**Exercise directions:** There is material below. Print exactly the lines starting at the line with "the servers have" and ending at the line with "SEARCH DRIVING JOBS", ends included, and no others.

**Records shown:**
++++++++++

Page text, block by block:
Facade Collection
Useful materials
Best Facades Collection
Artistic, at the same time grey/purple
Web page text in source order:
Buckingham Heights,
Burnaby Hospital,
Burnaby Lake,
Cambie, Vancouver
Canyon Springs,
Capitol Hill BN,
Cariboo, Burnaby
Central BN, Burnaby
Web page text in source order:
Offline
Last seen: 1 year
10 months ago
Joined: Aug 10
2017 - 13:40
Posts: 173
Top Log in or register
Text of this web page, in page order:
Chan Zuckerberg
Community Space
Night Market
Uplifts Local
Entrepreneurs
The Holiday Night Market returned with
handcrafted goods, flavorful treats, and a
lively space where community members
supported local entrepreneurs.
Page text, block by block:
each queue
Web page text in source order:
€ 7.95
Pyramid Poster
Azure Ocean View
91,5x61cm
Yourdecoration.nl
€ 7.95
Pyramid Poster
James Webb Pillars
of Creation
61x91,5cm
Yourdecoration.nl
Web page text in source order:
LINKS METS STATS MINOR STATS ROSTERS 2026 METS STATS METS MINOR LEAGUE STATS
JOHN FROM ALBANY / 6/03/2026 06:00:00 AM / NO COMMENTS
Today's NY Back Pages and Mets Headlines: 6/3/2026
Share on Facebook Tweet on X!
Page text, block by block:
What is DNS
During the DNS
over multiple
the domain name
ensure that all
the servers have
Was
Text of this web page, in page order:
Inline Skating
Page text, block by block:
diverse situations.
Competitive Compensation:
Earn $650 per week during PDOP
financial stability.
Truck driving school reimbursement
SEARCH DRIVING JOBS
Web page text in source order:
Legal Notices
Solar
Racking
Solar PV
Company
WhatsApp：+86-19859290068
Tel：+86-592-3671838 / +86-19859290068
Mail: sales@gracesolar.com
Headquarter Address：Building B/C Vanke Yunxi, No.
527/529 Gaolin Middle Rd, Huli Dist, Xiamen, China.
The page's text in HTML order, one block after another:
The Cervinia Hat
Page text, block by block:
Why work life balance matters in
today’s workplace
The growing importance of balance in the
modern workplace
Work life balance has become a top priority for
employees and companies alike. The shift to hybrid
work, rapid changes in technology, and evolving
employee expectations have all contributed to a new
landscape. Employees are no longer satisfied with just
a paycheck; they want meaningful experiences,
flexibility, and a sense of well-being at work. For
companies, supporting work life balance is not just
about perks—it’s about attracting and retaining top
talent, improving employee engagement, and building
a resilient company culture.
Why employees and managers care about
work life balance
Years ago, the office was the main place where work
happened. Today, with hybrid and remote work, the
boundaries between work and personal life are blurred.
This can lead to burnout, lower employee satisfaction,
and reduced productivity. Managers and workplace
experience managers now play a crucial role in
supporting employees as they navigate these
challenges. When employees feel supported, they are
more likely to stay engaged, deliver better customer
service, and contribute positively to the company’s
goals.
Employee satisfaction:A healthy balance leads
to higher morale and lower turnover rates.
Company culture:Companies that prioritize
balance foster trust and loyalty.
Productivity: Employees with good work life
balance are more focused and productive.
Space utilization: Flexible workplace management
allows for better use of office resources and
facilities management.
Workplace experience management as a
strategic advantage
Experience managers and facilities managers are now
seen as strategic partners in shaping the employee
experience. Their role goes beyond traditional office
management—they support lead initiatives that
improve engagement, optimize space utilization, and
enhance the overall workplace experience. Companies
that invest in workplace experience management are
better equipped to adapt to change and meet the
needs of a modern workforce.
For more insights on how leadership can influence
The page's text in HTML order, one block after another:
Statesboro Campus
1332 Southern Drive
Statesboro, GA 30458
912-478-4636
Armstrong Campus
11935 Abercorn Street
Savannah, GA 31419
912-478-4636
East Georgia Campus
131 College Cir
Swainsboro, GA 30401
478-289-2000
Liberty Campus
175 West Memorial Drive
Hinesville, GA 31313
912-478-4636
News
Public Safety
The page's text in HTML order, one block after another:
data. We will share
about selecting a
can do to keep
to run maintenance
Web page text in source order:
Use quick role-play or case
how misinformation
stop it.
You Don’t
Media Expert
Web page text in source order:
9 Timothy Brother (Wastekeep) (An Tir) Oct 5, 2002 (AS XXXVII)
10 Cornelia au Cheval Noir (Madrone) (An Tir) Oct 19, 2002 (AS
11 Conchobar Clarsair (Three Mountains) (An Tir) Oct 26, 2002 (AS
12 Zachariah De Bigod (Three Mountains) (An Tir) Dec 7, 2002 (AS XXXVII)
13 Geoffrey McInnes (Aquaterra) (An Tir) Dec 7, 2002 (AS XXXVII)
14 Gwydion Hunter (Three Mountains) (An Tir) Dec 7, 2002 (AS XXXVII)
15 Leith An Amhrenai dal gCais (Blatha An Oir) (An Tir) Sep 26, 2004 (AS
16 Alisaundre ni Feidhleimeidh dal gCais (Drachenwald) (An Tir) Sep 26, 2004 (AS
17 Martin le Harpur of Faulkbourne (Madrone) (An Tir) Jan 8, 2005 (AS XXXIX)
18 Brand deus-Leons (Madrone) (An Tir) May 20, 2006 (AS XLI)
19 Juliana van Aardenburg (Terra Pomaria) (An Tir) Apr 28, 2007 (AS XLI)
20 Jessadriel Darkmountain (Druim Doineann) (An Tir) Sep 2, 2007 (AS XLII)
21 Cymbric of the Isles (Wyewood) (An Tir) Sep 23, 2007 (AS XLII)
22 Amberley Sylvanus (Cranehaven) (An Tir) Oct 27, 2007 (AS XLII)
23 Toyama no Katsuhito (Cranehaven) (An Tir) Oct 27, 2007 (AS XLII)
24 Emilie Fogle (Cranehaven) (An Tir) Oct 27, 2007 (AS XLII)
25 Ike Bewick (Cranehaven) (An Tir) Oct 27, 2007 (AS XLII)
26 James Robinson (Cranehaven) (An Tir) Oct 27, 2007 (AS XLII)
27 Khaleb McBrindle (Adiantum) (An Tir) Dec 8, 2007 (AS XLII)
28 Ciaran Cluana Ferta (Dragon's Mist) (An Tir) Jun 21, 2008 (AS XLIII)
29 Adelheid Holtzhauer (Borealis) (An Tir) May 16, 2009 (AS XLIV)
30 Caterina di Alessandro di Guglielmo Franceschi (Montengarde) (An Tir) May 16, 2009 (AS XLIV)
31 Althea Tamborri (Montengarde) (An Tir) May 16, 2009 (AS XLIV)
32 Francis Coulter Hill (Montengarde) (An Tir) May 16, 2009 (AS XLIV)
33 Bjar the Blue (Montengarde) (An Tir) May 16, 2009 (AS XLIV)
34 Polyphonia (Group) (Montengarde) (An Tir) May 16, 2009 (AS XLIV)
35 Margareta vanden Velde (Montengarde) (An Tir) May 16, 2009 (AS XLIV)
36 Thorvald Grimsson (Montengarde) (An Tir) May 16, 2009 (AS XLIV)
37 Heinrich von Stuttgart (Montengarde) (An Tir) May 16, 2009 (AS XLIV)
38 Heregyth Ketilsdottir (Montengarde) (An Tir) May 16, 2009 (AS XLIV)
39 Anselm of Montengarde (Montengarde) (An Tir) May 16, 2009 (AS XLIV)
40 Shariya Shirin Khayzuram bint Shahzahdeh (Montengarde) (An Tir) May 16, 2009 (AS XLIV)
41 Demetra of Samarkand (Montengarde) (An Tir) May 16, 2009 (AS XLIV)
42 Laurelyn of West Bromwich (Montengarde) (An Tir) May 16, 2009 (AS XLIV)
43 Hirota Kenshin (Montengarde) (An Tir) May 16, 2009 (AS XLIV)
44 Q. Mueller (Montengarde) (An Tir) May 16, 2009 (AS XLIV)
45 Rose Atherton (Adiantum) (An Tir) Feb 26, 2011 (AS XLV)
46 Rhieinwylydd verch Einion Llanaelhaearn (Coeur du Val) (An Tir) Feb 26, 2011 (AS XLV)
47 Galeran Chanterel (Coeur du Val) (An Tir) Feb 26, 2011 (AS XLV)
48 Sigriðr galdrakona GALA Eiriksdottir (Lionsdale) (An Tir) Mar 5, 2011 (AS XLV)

++++++++++

**Exercise solution:**
the servers have
Was
Text of this web page, in page order:
Inline Skating
Page text, block by block:
diverse situations.
Competitive Compensation:
Earn $650 per week during PDOP
financial stability.
Truck driving school reimbursement
SEARCH DRIVING JOBS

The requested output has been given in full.